For landscape architects, one’s ethical orientation informs modes of practice, advising, for example, how one works, who one works for, and with whom one collaborates. The Studio’s contribution is to trace the influences further, linking ethics to core disciplinary design concerns, including form-making, material decisions, and plant selection.

We align ourselves with the cultural geographer Denis Cosgrove, who stated in the influential book Social Formation and Symbolic Landscape: “Landscape today is pre-eminently the domain either of scientific study and land planning, or of personal and private pleasure. It no longer carries the burden of social or moral significance attached to it during the time of its most active cultural evolution.” The Studio understands this as a call to action, that for the discipline to remain culturally relevant, it must enliven debate around the field’s social function and ethical orientation.

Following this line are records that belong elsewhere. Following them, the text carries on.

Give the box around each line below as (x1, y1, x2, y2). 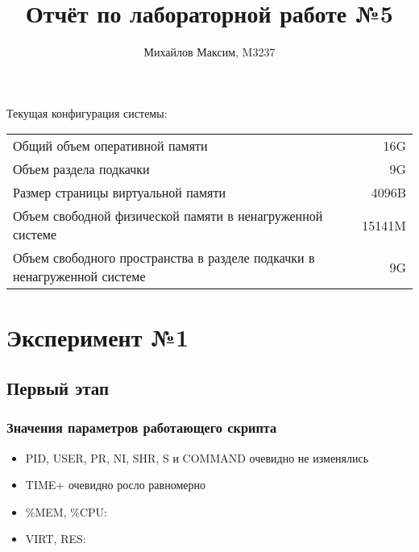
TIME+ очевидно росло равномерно (25, 476, 205, 493)
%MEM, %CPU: (25, 503, 107, 520)
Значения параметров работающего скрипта (6, 417, 277, 438)
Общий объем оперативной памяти (13, 136, 208, 156)
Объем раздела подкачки (13, 160, 150, 179)
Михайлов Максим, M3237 (143, 44, 276, 60)
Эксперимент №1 (6, 320, 189, 353)
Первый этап (6, 376, 110, 401)
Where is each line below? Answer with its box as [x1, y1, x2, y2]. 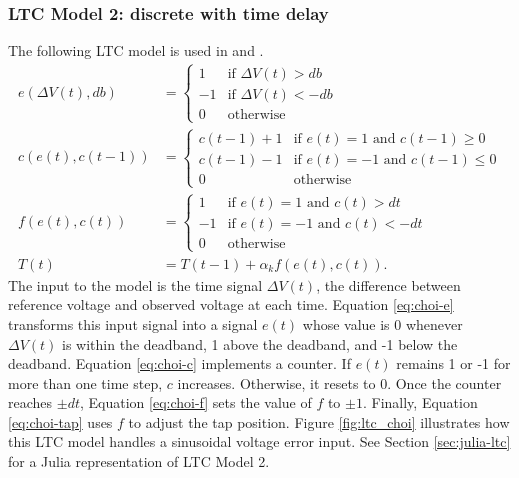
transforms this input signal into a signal [8, 313, 258, 334]
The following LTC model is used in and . [8, 40, 264, 61]
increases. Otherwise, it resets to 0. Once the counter [177, 372, 502, 393]
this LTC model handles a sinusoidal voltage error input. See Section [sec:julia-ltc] [8, 431, 511, 452]
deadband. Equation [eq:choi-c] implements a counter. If [8, 353, 351, 374]
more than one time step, [8, 372, 163, 393]
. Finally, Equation [362, 392, 478, 413]
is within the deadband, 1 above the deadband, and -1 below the [62, 333, 458, 354]

Thus, the Studio pursues design and research in tandem. Research teaches us how the world is, while design proposes alternatives for how the world could be. Furthermore, the Studio believes that all design decisions involve value judgments, that any acts of building in the world are political, and that we must continually raise questions of justice when we modify our physical environment.

Alert to the significant environmental, social, and economic challenges facing us, the Studio is committed to questioning our deeply held assumptions about the values held and transmitted through our landscapes. Drawn to sites of confrontation, including political, resource-based, and military, the Studio responds by complicating notions of the good and articulating a diversity of ethical positions relative to our obligations to nature and each other. Speculative design and critical writing reframe dogmatic beliefs, challenge preconceptions, and envision alternative futures.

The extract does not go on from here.